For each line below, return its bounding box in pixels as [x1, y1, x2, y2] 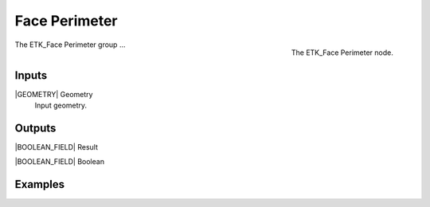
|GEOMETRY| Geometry [14, 89, 93, 99]
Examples [14, 178, 65, 191]
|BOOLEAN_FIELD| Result [14, 142, 99, 151]
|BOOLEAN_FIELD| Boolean [14, 157, 105, 166]
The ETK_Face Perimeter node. [291, 48, 393, 57]
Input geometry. [34, 100, 88, 111]
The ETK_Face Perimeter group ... [14, 40, 126, 49]
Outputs [14, 121, 57, 135]
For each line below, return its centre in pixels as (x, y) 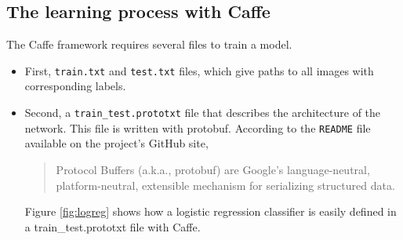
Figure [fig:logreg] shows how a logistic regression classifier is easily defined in (211, 211)
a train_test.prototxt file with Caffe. (113, 226)
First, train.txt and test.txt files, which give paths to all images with (199, 70)
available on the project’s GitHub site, (116, 143)
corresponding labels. (75, 86)
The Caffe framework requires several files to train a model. (149, 44)
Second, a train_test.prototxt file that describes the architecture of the (203, 113)
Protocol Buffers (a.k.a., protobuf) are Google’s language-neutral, (213, 169)
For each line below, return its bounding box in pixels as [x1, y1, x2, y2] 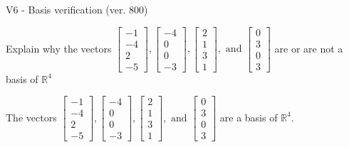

════════

Work to be completed » In the printed copy, the material above must appear unchanged and without its pictures.

Solution to the exercise »
For each line below, return its bounding box in pixels as [x1, y1, x2, y2] 
|GEOMETRY| Geometry [14, 89, 93, 99]
Examples [14, 178, 65, 191]
|BOOLEAN_FIELD| Result [14, 142, 99, 151]
|BOOLEAN_FIELD| Boolean [14, 157, 105, 166]
The ETK_Face Perimeter node. [291, 48, 393, 57]
Input geometry. [34, 100, 88, 111]
The ETK_Face Perimeter group ... [14, 40, 126, 49]
Outputs [14, 121, 57, 135]
For each line below, return its centre in pixels as (x, y) 
Figure [fig:logreg] shows how a logistic regression classifier is easily defined in (211, 211)
a train_test.prototxt file with Caffe. (113, 226)
First, train.txt and test.txt files, which give paths to all images with (199, 70)
available on the project’s GitHub site, (116, 143)
corresponding labels. (75, 86)
The Caffe framework requires several files to train a model. (149, 44)
Second, a train_test.prototxt file that describes the architecture of the (203, 113)
Protocol Buffers (a.k.a., protobuf) are Google’s language-neutral, (213, 169)
For each line below, return its bounding box in pixels as [x1, y1, x2, y2] 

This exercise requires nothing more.